**Work item**
Comb through the entries for "tickets" and pull out each line that holds it.

**Source data**
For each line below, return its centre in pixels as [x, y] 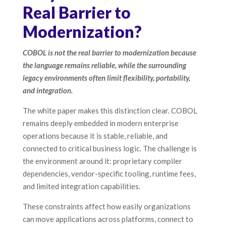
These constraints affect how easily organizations [106, 207]
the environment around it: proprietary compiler [102, 161]
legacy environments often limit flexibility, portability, [106, 78]
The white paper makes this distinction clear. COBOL [110, 111]
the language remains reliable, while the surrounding [104, 65]
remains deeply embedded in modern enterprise [100, 123]
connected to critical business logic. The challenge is [109, 149]
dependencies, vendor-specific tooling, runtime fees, [109, 174]
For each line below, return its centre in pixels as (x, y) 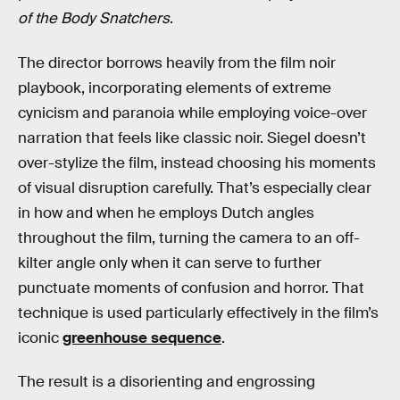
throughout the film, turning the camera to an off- (189, 237)
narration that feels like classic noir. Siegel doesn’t (192, 137)
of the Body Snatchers (94, 19)
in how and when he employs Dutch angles (166, 212)
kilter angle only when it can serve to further (170, 262)
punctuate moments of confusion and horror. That (191, 287)
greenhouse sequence (142, 337)
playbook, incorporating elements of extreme (175, 87)
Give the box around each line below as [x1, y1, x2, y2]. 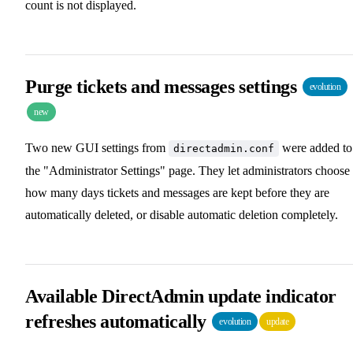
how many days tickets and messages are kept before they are [25, 185, 329, 199]
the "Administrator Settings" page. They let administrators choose [25, 163, 350, 177]
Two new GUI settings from [25, 140, 169, 154]
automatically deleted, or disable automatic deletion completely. [25, 207, 338, 221]
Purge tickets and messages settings [25, 76, 301, 97]
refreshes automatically [25, 310, 211, 332]
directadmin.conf [173, 142, 274, 154]
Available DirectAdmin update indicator [25, 285, 336, 307]
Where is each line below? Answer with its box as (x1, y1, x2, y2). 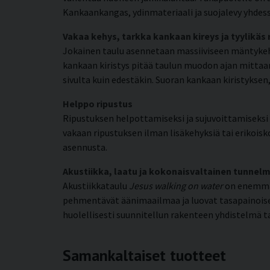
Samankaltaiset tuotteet (63, 245, 226, 265)
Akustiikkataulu (63, 179, 129, 192)
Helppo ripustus (63, 97, 133, 110)
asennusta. (63, 140, 107, 153)
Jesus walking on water (129, 179, 223, 192)
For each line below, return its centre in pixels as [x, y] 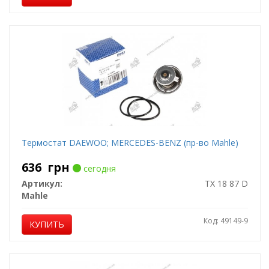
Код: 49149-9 [225, 221]
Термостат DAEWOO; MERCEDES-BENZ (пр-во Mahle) [130, 143]
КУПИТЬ [47, 224]
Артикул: [42, 183]
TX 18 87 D [226, 183]
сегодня [98, 168]
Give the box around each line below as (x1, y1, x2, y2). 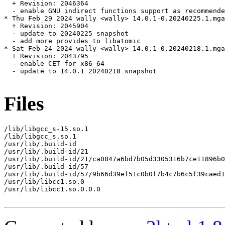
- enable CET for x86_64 (4, 60, 104, 68)
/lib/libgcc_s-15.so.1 (4, 125, 88, 133)
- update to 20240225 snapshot (4, 30, 129, 38)
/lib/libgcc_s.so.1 (4, 132, 76, 140)
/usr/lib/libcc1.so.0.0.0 (4, 185, 100, 193)
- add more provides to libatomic (4, 37, 141, 45)
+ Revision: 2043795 (4, 52, 88, 60)
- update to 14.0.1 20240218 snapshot (4, 67, 157, 75)
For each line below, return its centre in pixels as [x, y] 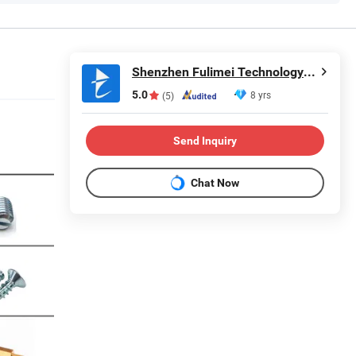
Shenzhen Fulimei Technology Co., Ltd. [310, 72]
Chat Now [215, 182]
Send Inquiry [205, 140]
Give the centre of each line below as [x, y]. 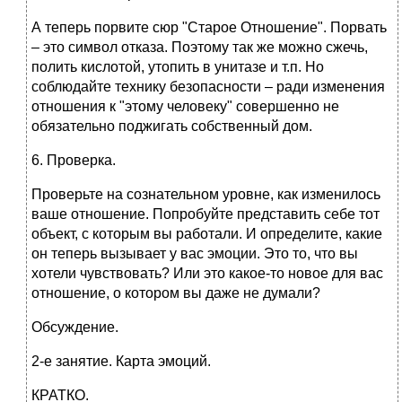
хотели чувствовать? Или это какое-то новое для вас [207, 274]
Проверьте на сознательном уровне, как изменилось [206, 195]
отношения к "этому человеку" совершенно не [185, 107]
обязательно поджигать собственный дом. [172, 127]
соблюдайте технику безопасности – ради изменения [208, 87]
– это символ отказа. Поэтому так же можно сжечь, [200, 48]
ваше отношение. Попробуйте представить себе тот [205, 214]
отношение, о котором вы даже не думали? [176, 293]
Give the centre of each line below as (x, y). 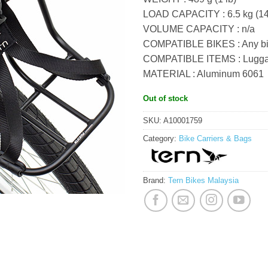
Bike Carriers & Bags (215, 138)
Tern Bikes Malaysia (203, 180)
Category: (161, 138)
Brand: (156, 180)
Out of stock (165, 98)
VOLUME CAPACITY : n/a (199, 29)
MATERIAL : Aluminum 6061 (203, 74)
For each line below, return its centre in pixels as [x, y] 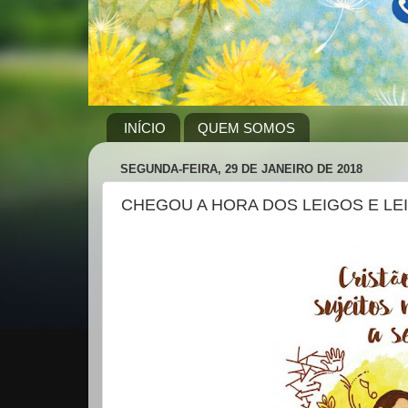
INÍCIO [144, 127]
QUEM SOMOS [246, 127]
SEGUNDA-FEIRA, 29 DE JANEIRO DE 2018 [241, 168]
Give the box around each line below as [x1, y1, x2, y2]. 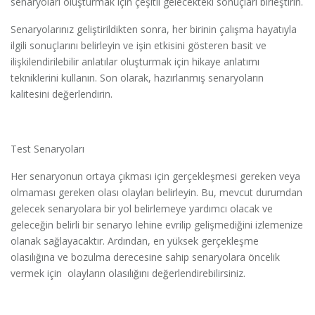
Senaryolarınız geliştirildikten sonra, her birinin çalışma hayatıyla [11, 22, 297, 36]
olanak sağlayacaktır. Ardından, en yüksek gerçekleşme [11, 233, 259, 247]
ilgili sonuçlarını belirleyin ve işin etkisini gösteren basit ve [11, 38, 266, 52]
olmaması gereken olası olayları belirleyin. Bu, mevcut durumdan [11, 185, 302, 199]
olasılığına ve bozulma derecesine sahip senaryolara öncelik [11, 250, 280, 264]
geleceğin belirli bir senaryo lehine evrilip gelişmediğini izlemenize [11, 217, 303, 231]
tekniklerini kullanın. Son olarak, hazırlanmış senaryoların [11, 70, 264, 84]
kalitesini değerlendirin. [11, 86, 112, 101]
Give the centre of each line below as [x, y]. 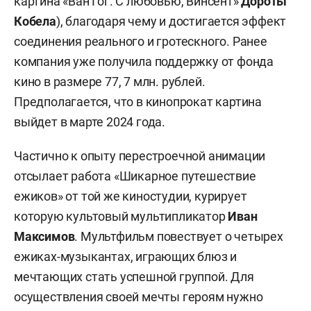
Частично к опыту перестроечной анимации [140, 155]
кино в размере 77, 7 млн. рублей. [110, 81]
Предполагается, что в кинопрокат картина [138, 101]
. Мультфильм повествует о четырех [179, 236]
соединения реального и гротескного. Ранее [141, 41]
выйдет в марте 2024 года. [90, 121]
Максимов [44, 236]
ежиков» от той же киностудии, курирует [131, 196]
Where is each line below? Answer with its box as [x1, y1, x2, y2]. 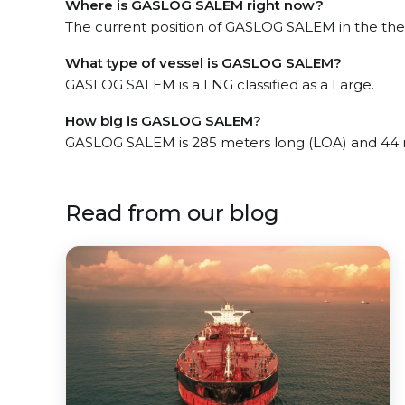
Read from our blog [65, 199, 279, 226]
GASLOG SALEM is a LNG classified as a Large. [65, 75, 374, 93]
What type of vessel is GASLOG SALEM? [65, 53, 342, 71]
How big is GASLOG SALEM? [65, 111, 261, 129]
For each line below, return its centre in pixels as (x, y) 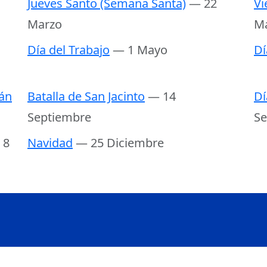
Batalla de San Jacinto (86, 96)
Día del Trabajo (69, 49)
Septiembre (59, 117)
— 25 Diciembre (120, 142)
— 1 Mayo (140, 49)
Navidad (50, 142)
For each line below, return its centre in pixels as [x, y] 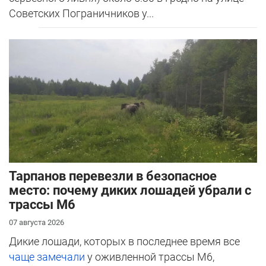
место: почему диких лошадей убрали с [130, 191]
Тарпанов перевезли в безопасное [113, 176]
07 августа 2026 [37, 223]
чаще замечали [48, 257]
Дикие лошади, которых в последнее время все [124, 242]
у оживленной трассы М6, [151, 257]
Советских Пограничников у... [81, 14]
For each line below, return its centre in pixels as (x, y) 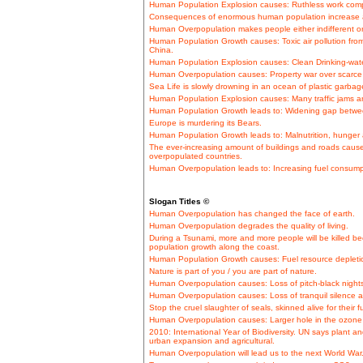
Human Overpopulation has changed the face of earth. (252, 214)
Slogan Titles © (179, 202)
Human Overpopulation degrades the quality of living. (248, 226)
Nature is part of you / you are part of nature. (233, 271)
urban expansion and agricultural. (211, 341)
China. (161, 50)
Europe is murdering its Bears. (205, 123)
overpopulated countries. (195, 156)
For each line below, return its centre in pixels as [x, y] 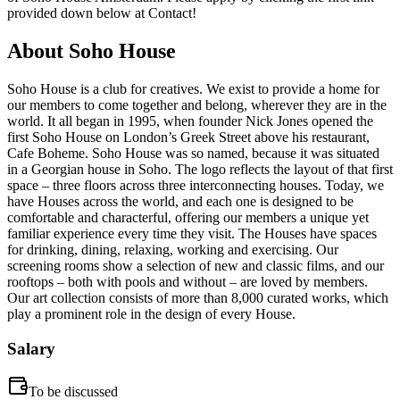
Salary [31, 348]
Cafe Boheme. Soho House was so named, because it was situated [193, 154]
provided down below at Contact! [102, 13]
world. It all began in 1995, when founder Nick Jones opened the [190, 121]
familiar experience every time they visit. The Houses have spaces [192, 234]
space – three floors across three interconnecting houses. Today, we [196, 186]
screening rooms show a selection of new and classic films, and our [196, 266]
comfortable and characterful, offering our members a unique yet [188, 218]
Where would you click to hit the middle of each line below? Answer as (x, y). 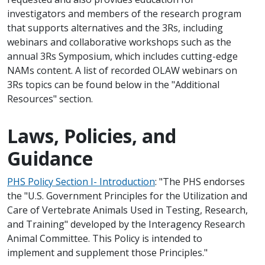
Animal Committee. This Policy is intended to (105, 239)
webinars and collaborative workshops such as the (119, 42)
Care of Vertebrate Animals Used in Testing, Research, (127, 210)
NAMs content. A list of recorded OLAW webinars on (122, 71)
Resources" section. (50, 99)
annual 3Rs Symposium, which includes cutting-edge (122, 56)
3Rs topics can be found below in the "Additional (113, 85)
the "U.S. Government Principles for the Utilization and (127, 196)
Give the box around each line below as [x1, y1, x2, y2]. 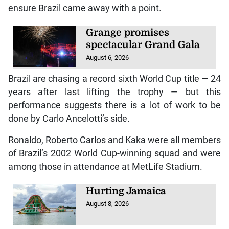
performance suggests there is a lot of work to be [8, 100, 221, 111]
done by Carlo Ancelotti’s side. [8, 113, 130, 124]
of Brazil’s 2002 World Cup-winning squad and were [8, 148, 221, 159]
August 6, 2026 [86, 53, 129, 61]
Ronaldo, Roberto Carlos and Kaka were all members [8, 135, 221, 146]
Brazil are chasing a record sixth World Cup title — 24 [8, 74, 221, 84]
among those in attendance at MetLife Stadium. [8, 162, 202, 172]
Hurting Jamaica [86, 186, 167, 197]
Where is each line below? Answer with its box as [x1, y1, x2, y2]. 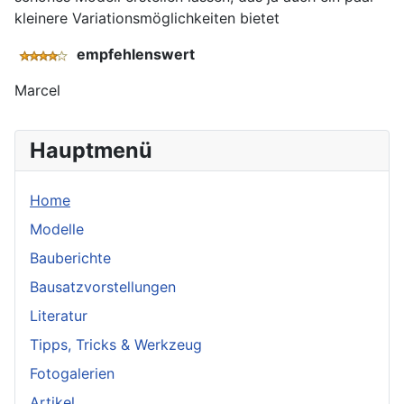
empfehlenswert [77, 45, 195, 63]
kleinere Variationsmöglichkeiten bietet [14, 9, 280, 27]
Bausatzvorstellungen [30, 278, 176, 296]
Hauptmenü [30, 137, 152, 163]
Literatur [30, 307, 87, 325]
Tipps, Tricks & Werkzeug [30, 335, 202, 353]
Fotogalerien [30, 364, 115, 382]
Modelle [30, 220, 84, 238]

**Solution to this task**
how many days tickets and messages are kept before they are [25, 185, 329, 199]
Purge tickets and messages settings [25, 76, 301, 97]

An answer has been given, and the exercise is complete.